Building materials find new life
By Marcia Blomberg
Union-News (Springfield, Mass.)
Saturday, September 29, 2001
Edition: All, Section: Business, Page A07
Dateline: SPRINGFIELD
The opening of ReStore will save valuable space in landfills with doors, windows and other goods that can be reused.
SPRINGFIELD - Long Kim Le browsed through a rack of doors, considering how many she might need to replace damaged doors in some of the rental housing she owns.
At $10 used and $15 new, the doors were a bargain, she said. "This is very good," she said. "A new door is expensive" at retail outlets.
The doors are at the ReStore Home Improvement Center, a non-profit venture that aims to give contractors and home remodelers a tax deduction for donations of usable home improvement items, and to give homeowners a break on the cost of buying the materials.
 |
 |
 |
NOTHING GOES TO WASTE
John E. Majercak, director of ReStore Home Improvement Center at 250 Albany St., Springfield, is seen through a home window from the store's inventory of surplus and used building materials. |
Another beneficiary would be the environment, by finding new uses for valuable items that otherwise might have ended up in a landfill, according to Lauren A. Liss, commissioner of the state Department of Environmental Protection.
"The last thing we want to do is waste the valuable space in our landfills with stuff that can be reused," Liss said yesterday at the ReStore's grand opening.
To help get the venture off the ground, the department made grants totaling $101,500 to the Center for Ecological Technology, a non-profit organization with offices in Pittsfield, Northampton and Springfield.
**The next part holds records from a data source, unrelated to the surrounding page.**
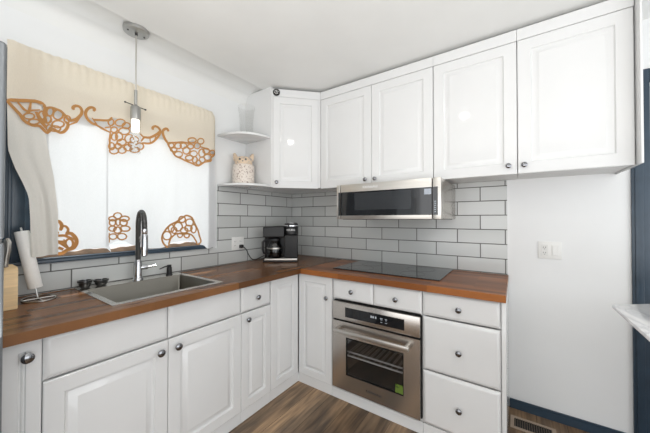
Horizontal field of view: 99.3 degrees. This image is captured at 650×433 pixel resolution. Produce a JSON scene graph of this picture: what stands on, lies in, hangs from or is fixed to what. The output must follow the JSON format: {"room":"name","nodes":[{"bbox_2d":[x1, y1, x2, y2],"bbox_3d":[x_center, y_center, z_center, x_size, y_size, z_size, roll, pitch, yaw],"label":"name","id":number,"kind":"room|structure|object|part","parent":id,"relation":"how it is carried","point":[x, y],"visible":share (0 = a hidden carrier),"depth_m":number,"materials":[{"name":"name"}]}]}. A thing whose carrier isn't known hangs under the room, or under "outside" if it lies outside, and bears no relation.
{"room":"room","nodes":[
{"label":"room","id":0,"kind":"room"},
{"bbox_2d":[122,21,149,150],"bbox_3d":[-1.145,-0.757,1.669,0.136,0.752,0.136,0,-1,35],"label":"pendant lamp","id":1,"kind":"object","parent":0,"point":[134,30],"visible":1,"depth_m":1.66,"materials":[{"name":"metal"}]},
{"bbox_3d":[-1.145,-0.716,1.668,0.016,0.095,0.016,0,-1,35],"label":"stem","id":2,"kind":"part","parent":1,"relation":"part of","materials":[{"name":"metal"}]},
{"bbox_2d":[130,104,140,120],"bbox_3d":[-1.145,-0.630,1.667,0.054,0.092,0.054,0,-1,35],"label":"socket","id":3,"kind":"object","parent":1,"relation":"attached to","point":[135,111],"depth_m":1.65,"materials":[{"name":"metal"}]},
{"bbox_3d":[-1.145,-0.547,1.666,0.042,0.073,0.042,0,-1,35],"label":"frosted bulb","id":4,"kind":"part","parent":1,"relation":"part of","materials":[{"name":"white glass"}]},
{"bbox_3d":[-1.145,-0.931,1.670,0.008,0.345,0.008,0,-1,35],"label":"rod","id":5,"kind":"part","parent":1,"relation":"part of","materials":[{"name":"silver metal"}]},
{"bbox_2d":[0,3,290,266],"bbox_3d":[-1.726,0.057,1.236,0.120,2.520,4.600,0,-1,35],"label":"wall","id":6,"kind":"structure","parent":0,"point":[230,116],"depth_m":1.80,"materials":[{"name":"paint"}]},
{"bbox_2d":[2,67,212,265],"bbox_3d":[-1.283,-0.290,1.835,0.134,1.083,1.138,0,-1,35],"label":"window","id":7,"kind":"structure","parent":6,"relation":"in","point":[17,210],"depth_m":1.39,"materials":[{"name":"blue paint"}]},
{"bbox_3d":[-1.246,-0.300,1.811,0.022,1.063,1.135,0,-1,35],"label":"casing","id":8,"kind":"part","parent":7,"relation":"part of","materials":[{"name":"blue paint"}]},
{"bbox_3d":[-1.296,-0.286,1.864,0.040,1.019,1.013,0,-1,35],"label":"sash","id":9,"kind":"part","parent":7,"relation":"part of","materials":[{"name":"blue paint"}]},
{"bbox_2d":[41,104,110,254],"bbox_3d":[-1.375,-0.234,1.527,0.012,0.892,0.327,0,-1,35],"label":"window curtain","id":10,"kind":"object","parent":7,"relation":"hanging from","point":[79,155],"visible":0.79,"depth_m":1.54,"materials":[{"name":"white fabric"}]},
{"bbox_3d":[-1.287,0.238,1.823,0.134,0.028,1.123,0,-1,35],"label":"sill","id":11,"kind":"part","parent":7,"relation":"part of","materials":[{"name":"blue paint"}]},
{"bbox_3d":[-1.264,0.207,1.836,0.018,0.033,1.013,0,-1,35],"label":"rail","id":12,"kind":"part","parent":7,"relation":"part of","materials":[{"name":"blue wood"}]},
{"bbox_2d":[0,0,267,105],"bbox_3d":[-1.530,-1.110,1.188,0.330,0.133,4.720,0,-1,35],"label":"trim","id":13,"kind":"structure","parent":6,"relation":"attached to","point":[100,22],"depth_m":1.76,"materials":[{"name":"paint"}]},
{"bbox_2d":[18,186,291,296],"bbox_3d":[-0.991,0.079,2.188,0.008,0.666,2.182,0,-1,35],"label":"backsplash","id":14,"kind":"structure","parent":6,"relation":"attached to","point":[244,213],"depth_m":2.32,"materials":[{"name":"grey tile"}]},
{"bbox_2d":[232,237,243,249],"bbox_3d":[-0.782,0.241,2.477,0.007,0.116,0.130,0,-1,35],"label":"wall outlet","id":15,"kind":"object","parent":6,"relation":"attached to","point":[236,241],"visible":0.94,"depth_m":2.47,"materials":[{"name":"white plastic"}]},
{"bbox_2d":[217,183,269,188],"bbox_3d":[-0.691,-0.264,2.348,0.324,0.018,0.296,0,-1,35],"label":"corner shelf","id":16,"kind":"object","parent":6,"relation":"attached to","point":[231,185],"visible":1,"depth_m":2.30,"materials":[{"name":"white wood"}]},
{"bbox_2d":[232,153,253,182],"bbox_3d":[-0.709,-0.412,2.402,0.184,0.278,0.184,0,-1,35],"label":"cookie jar","id":17,"kind":"object","parent":16,"relation":"on","point":[243,169],"visible":0.84,"depth_m":2.33,"materials":[{"name":"ceramic"}]},
{"bbox_3d":[-0.709,-0.480,2.402,0.148,0.065,0.148,0,-1,35],"label":"lid","id":18,"kind":"part","parent":17,"relation":"part of","materials":[{"name":"beige ceramic"}]},
{"bbox_2d":[217,131,269,143],"bbox_3d":[-0.690,-0.682,2.353,0.324,0.018,0.296,0,-1,35],"label":"corner shelf","id":19,"kind":"object","parent":6,"relation":"attached to","point":[243,137],"visible":1,"depth_m":2.33,"materials":[{"name":"white wood"}]},
{"bbox_2d":[106,0,649,92],"bbox_3d":[0.252,-1.191,-0.041,4.000,0.080,4.720,0,-1,35],"label":"ceiling","id":20,"kind":"structure","parent":0,"point":[320,46],"depth_m":1.65,"materials":[{"name":"paint"}]},
{"bbox_2d":[228,381,588,432],"bbox_3d":[0.077,1.335,0.051,4.420,0.060,4.720,0,-1,35],"label":"floor","id":21,"kind":"structure","parent":0,"point":[301,408],"depth_m":1.82,"materials":[{"name":"wood"}]},
{"bbox_2d":[0,41,6,432],"bbox_3d":[-1.476,0.389,0.719,0.816,1.845,0.759,0,-1,35],"label":"refrigerator","id":22,"kind":"object","parent":21,"relation":"on","point":[3,48],"visible":1,"depth_m":0.83,"materials":[{"name":"silver metal"}]},
{"bbox_3d":[-1.210,0.662,0.533,0.074,1.175,0.756,0,-1,35],"label":"door","id":23,"kind":"part","parent":22,"relation":"part of","materials":[{"name":"white metal"}]},
{"bbox_3d":[-1.209,-0.233,0.543,0.074,0.599,0.756,0,-1,35],"label":"door","id":24,"kind":"part","parent":22,"relation":"part of","materials":[{"name":"silver metal"}]},
{"bbox_2d":[2,339,41,432],"bbox_3d":[-1.317,0.878,1.142,0.647,0.876,0.102,0,-1,35],"label":"base cabinet","id":25,"kind":"object","parent":21,"relation":"on","point":[21,363],"visible":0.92,"depth_m":0.98,"materials":[{"name":"white wood"}]},
{"bbox_3d":[-1.057,0.502,0.980,0.030,0.037,0.037,0,-1,35],"label":"knob","id":26,"kind":"part","parent":25,"relation":"part of","materials":[{"name":"silver metal"}]},
{"bbox_2d":[41,289,240,432],"bbox_3d":[-1.031,0.883,1.557,0.646,0.876,0.902,0,-1,35],"label":"base cabinet","id":27,"kind":"object","parent":21,"relation":"on","point":[176,368],"visible":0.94,"depth_m":1.33,"materials":[{"name":"white wood"}]},
{"bbox_3d":[-0.925,0.531,1.213,0.019,0.168,0.448,0,-1,35],"label":"false drawer","id":28,"kind":"part","parent":27,"relation":"part of","materials":[{"name":"white wood"}]},
{"bbox_3d":[-0.926,0.930,1.209,0.019,0.620,0.448,0,-1,35],"label":"door","id":29,"kind":"part","parent":27,"relation":"part of","materials":[{"name":"white wood"}]},
{"bbox_3d":[-0.801,0.669,1.349,0.030,0.036,0.036,0,-1,35],"label":"knob","id":30,"kind":"part","parent":27,"relation":"part of","materials":[{"name":"silver metal"}]},
{"bbox_2d":[3,255,340,347],"bbox_3d":[-0.720,0.430,2.001,0.662,0.038,2.189,0,-1,35],"label":"countertop","id":31,"kind":"structure","parent":27,"relation":"on","point":[72,309],"depth_m":1.28,"materials":[{"name":"brown wood"}]},
{"bbox_2d":[3,264,17,310],"bbox_3d":[-1.411,0.310,1.203,0.133,0.183,0.081,0,-1,35],"label":"knife block","id":32,"kind":"object","parent":31,"relation":"on","point":[10,290],"visible":0.8,"depth_m":1.18,"materials":[{"name":"brown wood"}]},
{"bbox_2d":[3,238,10,267],"bbox_3d":[-1.369,0.156,1.186,0.033,0.125,0.022,0,-1,1],"label":"knife","id":33,"kind":"object","parent":32,"relation":"on","point":[7,242],"visible":0.77,"depth_m":1.18,"materials":[{"name":"silver metal"}]},
{"bbox_2d":[20,227,56,302],"bbox_3d":[-1.397,0.228,1.350,0.170,0.349,0.122,0,-1,35],"label":"paper towel holder","id":34,"kind":"object","parent":31,"relation":"on","point":[36,291],"visible":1,"depth_m":1.34,"materials":[{"name":"metal"}]},
{"bbox_2d":[14,230,42,289],"bbox_3d":[-1.454,0.212,1.353,0.107,0.289,0.053,0,-1,-18],"label":"paper towel roll","id":35,"kind":"object","parent":34,"relation":"on","point":[30,267],"visible":1,"depth_m":1.33,"materials":[{"name":"white paper"}]},
{"bbox_3d":[-1.451,0.227,1.354,0.077,0.347,0.008,0,-1,-18],"label":"post","id":36,"kind":"part","parent":34,"relation":"part of","materials":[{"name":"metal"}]},
{"bbox_2d":[132,210,155,280],"bbox_3d":[-1.143,0.181,1.714,0.123,0.445,0.202,0,-1,-16],"label":"kitchen faucet","id":37,"kind":"object","parent":31,"relation":"on","point":[141,246],"visible":1,"depth_m":1.73,"materials":[{"name":"silver metal"}]},
{"bbox_3d":[-1.146,0.326,1.789,0.087,0.032,0.032,1,-1,-41],"label":"lever","id":38,"kind":"part","parent":37,"relation":"part of","materials":[{"name":"silver metal"}]},
{"bbox_2d":[74,272,222,305],"bbox_3d":[-1.017,0.508,1.625,0.553,0.210,0.574,0,-1,35],"label":"sink","id":39,"kind":"object","parent":31,"relation":"in","point":[125,291],"visible":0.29,"depth_m":1.71,"materials":[{"name":"grey stone"}]},
{"bbox_2d":[77,279,92,288],"bbox_3d":[-1.351,0.376,1.552,0.068,0.050,0.068,0,-1,35],"label":"strainer","id":40,"kind":"object","parent":39,"relation":"on","point":[85,283],"visible":1,"depth_m":1.53,"materials":[{"name":"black metal"}]},
{"bbox_2d":[93,278,108,285],"bbox_3d":[-1.305,0.381,1.608,0.072,0.042,0.072,0,-1,35],"label":"strainer","id":41,"kind":"object","parent":39,"relation":"on","point":[101,281],"visible":1,"depth_m":1.59,"materials":[{"name":"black metal"}]},
{"bbox_2d":[88,275,213,302],"bbox_3d":[-0.990,0.508,1.606,0.426,0.210,0.518,0,-1,35],"label":"basin","id":42,"kind":"object","parent":39,"relation":"in","point":[134,290],"depth_m":1.74,"materials":[{"name":"silver metal"}]},
{"bbox_2d":[160,265,172,274],"bbox_3d":[-1.091,0.370,1.885,0.042,0.070,0.120,0,-1,8],"label":"soap dispenser","id":43,"kind":"object","parent":39,"relation":"on","point":[169,268],"visible":1,"depth_m":1.91,"materials":[{"name":"black plastic"}]},
{"bbox_2d":[262,223,297,262],"bbox_3d":[-0.417,0.238,2.604,0.334,0.359,0.214,0,-1,-4],"label":"coffee maker","id":44,"kind":"object","parent":31,"relation":"on","point":[281,242],"visible":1,"depth_m":2.52,"materials":[{"name":"black plastic"}]},
{"bbox_2d":[239,244,264,259],"bbox_3d":[-0.662,0.329,2.540,0.250,0.150,0.059,1,-1,-38],"label":"power cord","id":45,"kind":"object","parent":44,"relation":"attached to","point":[241,245],"visible":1,"depth_m":2.48,"materials":[{"name":"black plastic"}]},
{"bbox_3d":[-0.548,0.279,2.527,0.067,0.145,0.020,0,-1,-30],"label":"carafe handle","id":46,"kind":"part","parent":44,"relation":"part of","materials":[{"name":"black plastic"}]},
{"bbox_3d":[-0.465,0.144,2.506,0.180,0.074,0.002,0,-1,-4],"label":"badge panel","id":47,"kind":"part","parent":44,"relation":"part of","materials":[{"name":"black plastic"}]},
{"bbox_3d":[-0.470,0.211,2.567,0.108,0.032,0.108,0,-1,-4],"label":"carafe lid","id":48,"kind":"part","parent":44,"relation":"part of","materials":[{"name":"black plastic"}]},
{"bbox_2d":[264,257,297,260],"bbox_3d":[-0.405,0.392,2.562,0.299,0.023,0.131,0,-1,-4],"label":"drip tray","id":49,"kind":"object","parent":44,"relation":"on","point":[266,258],"depth_m":2.50,"materials":[{"name":"silver metal"}]},
{"bbox_3d":[-0.753,0.669,1.419,0.030,0.036,0.036,0,-1,35],"label":"knob","id":50,"kind":"part","parent":27,"relation":"part of","materials":[{"name":"silver metal"}]},
{"bbox_3d":[-0.669,0.535,1.585,0.019,0.168,0.449,0,-1,35],"label":"false drawer","id":51,"kind":"part","parent":27,"relation":"part of","materials":[{"name":"white wood"}]},
{"bbox_3d":[-0.669,0.934,1.581,0.019,0.620,0.449,0,-1,35],"label":"door","id":52,"kind":"part","parent":27,"relation":"part of","materials":[{"name":"white wood"}]},
{"bbox_2d":[240,281,270,423],"bbox_3d":[-0.703,0.888,2.036,0.644,0.876,0.257,0,-1,35],"label":"base cabinet","id":53,"kind":"object","parent":21,"relation":"on","point":[255,312],"visible":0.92,"depth_m":1.86,"materials":[{"name":"white wood"}]},
{"bbox_3d":[-0.467,0.538,1.877,0.019,0.168,0.256,0,-1,35],"label":"drawer","id":54,"kind":"part","parent":53,"relation":"part of","materials":[{"name":"white wood"}]},
{"bbox_2d":[269,274,333,400],"bbox_3d":[-0.246,0.893,2.437,0.940,0.876,0.919,0,-1,35],"label":"base cabinet","id":55,"kind":"object","parent":21,"relation":"on","point":[302,317],"visible":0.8,"depth_m":2.11,"materials":[{"name":"white wood"}]},
{"bbox_3d":[-0.308,0.854,2.104,0.019,0.793,0.298,0,-1,35],"label":"door","id":56,"kind":"part","parent":55,"relation":"part of","materials":[{"name":"white wood"}]},
{"bbox_3d":[-0.075,0.854,2.139,0.320,0.793,0.019,0,-1,35],"label":"door","id":57,"kind":"part","parent":55,"relation":"part of","materials":[{"name":"white wood"}]},
{"bbox_2d":[333,278,423,432],"bbox_3d":[0.488,0.890,2.097,0.654,0.876,0.644,0,-1,35],"label":"base cabinet","id":58,"kind":"object","parent":21,"relation":"on","point":[408,300],"visible":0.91,"depth_m":1.83,"materials":[{"name":"white wood"}]},
{"bbox_3d":[0.193,0.528,1.958,0.323,0.144,0.019,0,-1,35],"label":"drawer","id":59,"kind":"part","parent":58,"relation":"part of","materials":[{"name":"white wood"}]},
{"bbox_2d":[333,299,422,420],"bbox_3d":[0.462,0.921,2.051,0.634,0.618,0.637,0,-1,35],"label":"oven","id":60,"kind":"object","parent":58,"relation":"in","point":[377,350],"visible":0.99,"depth_m":1.85,"materials":[{"name":"metal"}]},
{"bbox_3d":[0.281,0.798,1.800,0.535,0.028,0.016,0,-1,35],"label":"handle","id":61,"kind":"part","parent":60,"relation":"part of","materials":[{"name":"silver metal"}]},
{"bbox_3d":[0.320,0.674,1.848,0.626,0.124,0.022,0,-1,35],"label":"control panel","id":62,"kind":"part","parent":60,"relation":"part of","materials":[{"name":"silver metal"}]},
{"bbox_3d":[0.460,0.526,1.774,0.319,0.144,0.019,0,-1,35],"label":"drawer","id":63,"kind":"part","parent":58,"relation":"part of","materials":[{"name":"white wood"}]},
{"bbox_2d":[301,259,508,302],"bbox_3d":[0.549,0.432,2.061,1.358,0.038,0.650,0,-1,35],"label":"countertop","id":64,"kind":"structure","parent":58,"relation":"on","point":[467,284],"depth_m":1.76,"materials":[{"name":"brown wood"}]},
{"bbox_2d":[333,261,452,280],"bbox_3d":[0.527,0.410,2.160,0.800,0.006,0.475,0,-1,35],"label":"cooktop","id":65,"kind":"object","parent":64,"relation":"in","point":[410,271],"visible":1,"depth_m":2.12,"materials":[{"name":"black glass"}]},
{"bbox_2d":[423,290,508,432],"bbox_3d":[0.932,0.887,1.791,0.424,0.876,0.644,0,-1,35],"label":"base cabinet","id":66,"kind":"object","parent":21,"relation":"on","point":[467,339],"visible":0.98,"depth_m":1.54,"materials":[{"name":"white wood"}]},
{"bbox_3d":[0.748,0.527,1.547,0.033,0.033,0.027,0,-1,35],"label":"knob","id":67,"kind":"part","parent":66,"relation":"part of","materials":[{"name":"silver metal"}]},
{"bbox_3d":[0.747,1.090,1.541,0.033,0.033,0.027,0,-1,35],"label":"knob","id":68,"kind":"part","parent":66,"relation":"part of","materials":[{"name":"silver metal"}]},
{"bbox_3d":[0.748,0.769,1.545,0.033,0.033,0.027,0,-1,35],"label":"knob","id":69,"kind":"part","parent":66,"relation":"part of","materials":[{"name":"silver metal"}]},
{"bbox_3d":[0.760,0.760,1.564,0.400,0.315,0.019,0,-1,35],"label":"drawer","id":70,"kind":"part","parent":66,"relation":"part of","materials":[{"name":"white wood"}]},
{"bbox_3d":[0.760,0.523,1.566,0.400,0.143,0.019,0,-1,35],"label":"drawer","id":71,"kind":"part","parent":66,"relation":"part of","materials":[{"name":"white wood"}]},
{"bbox_3d":[0.760,1.084,1.560,0.400,0.316,0.019,0,-1,35],"label":"drawer","id":72,"kind":"part","parent":66,"relation":"part of","materials":[{"name":"white wood"}]},
{"bbox_3d":[1.106,0.886,1.687,0.020,0.876,0.618,0,-1,35],"label":"panel","id":73,"kind":"part","parent":66,"relation":"part of","materials":[{"name":"white wood"}]},
{"bbox_2d":[510,415,555,432],"bbox_3d":[1.298,1.321,1.722,0.232,0.006,0.127,0,-1,35],"label":"floor vent","id":74,"kind":"object","parent":21,"relation":"in","point":[524,425],"visible":1,"depth_m":1.73,"materials":[{"name":"brown metal"}]},
{"bbox_2d":[612,304,649,341],"bbox_3d":[1.478,0.862,0.573,1.020,0.900,1.342,0,-1,35],"label":"dining table","id":75,"kind":"object","parent":21,"relation":"on","point":[637,315],"visible":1,"depth_m":1.17,"materials":[{"name":"white stone"}]},
{"bbox_2d":[294,18,649,432],"bbox_3d":[1.384,0.099,1.958,4.420,2.455,0.120,0,-1,35],"label":"wall","id":76,"kind":"structure","parent":0,"point":[571,352],"depth_m":1.75,"materials":[{"name":"paint"}]},
{"bbox_2d":[246,87,336,194],"bbox_3d":[-0.292,-0.682,2.654,0.638,0.878,0.651,0,-1,35],"label":"upper cabinet","id":77,"kind":"object","parent":76,"relation":"attached to","point":[289,161],"visible":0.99,"depth_m":2.42,"materials":[{"name":"white wood"}]},
{"bbox_2d":[273,89,279,95],"bbox_3d":[-0.419,-1.072,2.377,0.060,0.060,0.016,0,-1,-10],"label":"disc","id":78,"kind":"object","parent":77,"relation":"attached to","point":[276,92],"visible":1,"depth_m":2.37,"materials":[{"name":"silver metal"}]},
{"bbox_3d":[-0.255,-0.640,2.410,0.394,0.789,0.009,0,-1,-10],"label":"door","id":79,"kind":"part","parent":77,"relation":"part of","materials":[{"name":"white wood"}]},
{"bbox_2d":[320,57,433,190],"bbox_3d":[0.445,-0.676,2.313,0.958,0.859,0.375,0,-1,35],"label":"upper cabinet","id":80,"kind":"object","parent":76,"relation":"attached to","point":[379,127],"visible":0.98,"depth_m":2.13,"materials":[{"name":"white wood"}]},
{"bbox_3d":[0.168,-0.641,2.318,0.487,0.789,0.019,0,-1,35],"label":"door","id":81,"kind":"part","parent":80,"relation":"part of","materials":[{"name":"white wood"}]},
{"bbox_3d":[0.561,-0.644,2.047,0.462,0.789,0.019,0,-1,35],"label":"door","id":82,"kind":"part","parent":80,"relation":"part of","materials":[{"name":"white wood"}]},
{"bbox_2d":[337,177,454,219],"bbox_3d":[0.550,-0.108,2.135,0.764,0.265,0.520,0,-1,35],"label":"microwave","id":83,"kind":"object","parent":76,"relation":"attached to","point":[424,198],"visible":1,"depth_m":1.89,"materials":[{"name":"silver metal"}]},
{"bbox_3d":[0.113,-0.110,2.146,0.032,0.262,0.036,0,-1,35],"label":"trim","id":84,"kind":"part","parent":83,"relation":"part of","materials":[{"name":"silver metal"}]},
{"bbox_3d":[0.396,-0.097,1.927,0.671,0.177,0.001,0,-1,35],"label":"door glass","id":85,"kind":"part","parent":83,"relation":"part of","materials":[{"name":"black glass"}]},
{"bbox_3d":[0.689,-0.099,1.725,0.031,0.177,0.001,0,-1,35],"label":"control glass","id":86,"kind":"part","parent":83,"relation":"part of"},
{"bbox_2d":[292,180,507,274],"bbox_3d":[0.457,0.084,2.519,2.015,0.666,0.008,0,-1,35],"label":"backsplash","id":87,"kind":"structure","parent":76,"relation":"attached to","point":[475,240],"depth_m":2.28,"materials":[{"name":"grey tile"}]},
{"bbox_2d":[433,30,516,183],"bbox_3d":[1.036,-0.680,1.906,0.475,0.859,0.375,0,-1,35],"label":"upper cabinet","id":88,"kind":"object","parent":76,"relation":"attached to","point":[475,84],"visible":0.98,"depth_m":1.76,"materials":[{"name":"white wood"}]},
{"bbox_2d":[538,241,561,259],"bbox_3d":[1.477,0.222,1.812,0.121,0.113,0.010,0,-1,35],"label":"wall outlet","id":89,"kind":"object","parent":76,"relation":"attached to","point":[546,250],"visible":1,"depth_m":1.81,"materials":[{"name":"white plastic"}]},
{"bbox_2d":[541,245,547,255],"bbox_3d":[1.453,0.222,1.827,0.035,0.071,0.002,0,-1,35],"label":"receptacle","id":90,"kind":"object","parent":89,"relation":"attached to","point":[544,248],"depth_m":1.83,"materials":[{"name":"white plastic"}]},
{"bbox_2d":[551,245,558,256],"bbox_3d":[1.497,0.222,1.794,0.038,0.075,0.004,0,-1,35],"label":"rocker switch","id":91,"kind":"object","parent":89,"relation":"attached to","point":[554,248],"depth_m":1.79,"materials":[{"name":"white plastic"}]},
{"bbox_2d":[510,398,624,432],"bbox_3d":[1.534,1.294,1.758,0.593,0.061,0.014,0,-1,35],"label":"baseboard","id":92,"kind":"structure","parent":76,"relation":"attached to","point":[584,425],"depth_m":1.77,"materials":[{"name":"blue paint"}]},
{"bbox_2d":[517,0,643,178],"bbox_3d":[1.423,-0.681,1.615,0.489,0.862,0.414,0,-1,35],"label":"upper cabinet","id":93,"kind":"object","parent":76,"relation":"attached to","point":[580,108],"visible":1,"depth_m":1.48,"materials":[{"name":"white wood"}]},
{"bbox_3d":[1.620,-0.683,1.479,0.009,0.862,0.414,0,-1,35],"label":"panel","id":94,"kind":"part","parent":93,"relation":"part of","materials":[{"name":"white wood"}]},
{"bbox_2d":[630,68,649,432],"bbox_3d":[2.194,0.238,1.310,1.012,2.165,0.022,0,-1,35],"label":"trim","id":95,"kind":"structure","parent":76,"relation":"attached to","point":[640,174],"depth_m":1.57,"materials":[{"name":"blue paint"}]},
{"bbox_3d":[-1.237,-0.809,1.803,0.052,0.032,1.155,0,-1,35],"label":"curtain rod","id":96,"kind":"object","parent":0,"visible":0},
{"bbox_2d":[7,101,57,256],"bbox_3d":[-1.438,-0.308,1.365,0.042,1.019,0.179,0,-1,35],"label":"window curtain","id":97,"kind":"object","parent":96,"relation":"hanging from","point":[28,150],"visible":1,"depth_m":1.37,"materials":[{"name":"fabric"}]},
{"bbox_2d":[6,39,214,166],"bbox_3d":[-1.180,-0.606,1.774,0.083,0.476,1.146,0,-1,31],"label":"valance","id":98,"kind":"object","parent":96,"relation":"hanging from","point":[69,88],"visible":0.98,"depth_m":1.58,"materials":[{"name":"beige fabric"}]},
{"bbox_2d":[107,118,214,248],"bbox_3d":[-1.100,-0.212,1.952,0.019,0.927,0.740,0,-1,34],"label":"window curtain","id":99,"kind":"object","parent":96,"relation":"hanging from","point":[176,196],"visible":0.74,"depth_m":1.89,"materials":[{"name":"white fabric"}]}
]}
Located at the rear of 250 Albany St., where landlord Joe Sibilia houses his Gasoline Alley Foundation, the ReStore displayed a folding attic staircase for $35, elbow pipes for the best offer, faucets, long rows of windows and doors, a few pillars and porch fixtures, lamps, and kitchen cabinets, including an 11-piece black cherry set for $2,000.
And while supplies last, every $10 purchase nets the customer a case of Al's coffee cola, free.
John E. Majercak, director of waste management programs for the center, said many of the store's donors include contractors who benefit by not having to pay disposal costs and by the tax deduction for the value of the donated items.
Majercak will run the store with AmeriCorps Vista volunteer Jeffrey F. MacFarlane of Hampden.
The store will be open Thursdays and Fridays from 8 a.m. to 6 p.m. and Saturdays from 8 a.m. to 4 p.m.
Donations of merchandise have come from contractors including S.E. Sulenski Roofing and Siding Co., Valley Home Improvement, Wright Builders, John Symanski Materials Handling Service, the Springfield chapter of Habitat for Humanity, and local residents, Majercak said.
The ReStore project is being launched with just under $200,000 in grant money, Majercak said. The goal is to have the store running off its own revenues by the third year of operation.
Majercak said grants have come from the Department of Environmental Protection, $101,500; the Irene E. & George A. Davis Foundation, $20,000; the Community Foundation of Western Massachusetts, $10,000; the U.S. Department of Commerce's Economic Development Administration, $25,000; the Lawson Valentine Foundation, $40,000; and the Xeric Foundation, $3,500.
Other support for the ReStore is coming from the Homebuilders Association of Western Massachusetts, the local chapter of the National Association of the Remodeling Industry, Goodwill Industries, Hampden-Hampshire Housing Partnership, and Springfield's Department of Public Works and Housing and Planning Departments.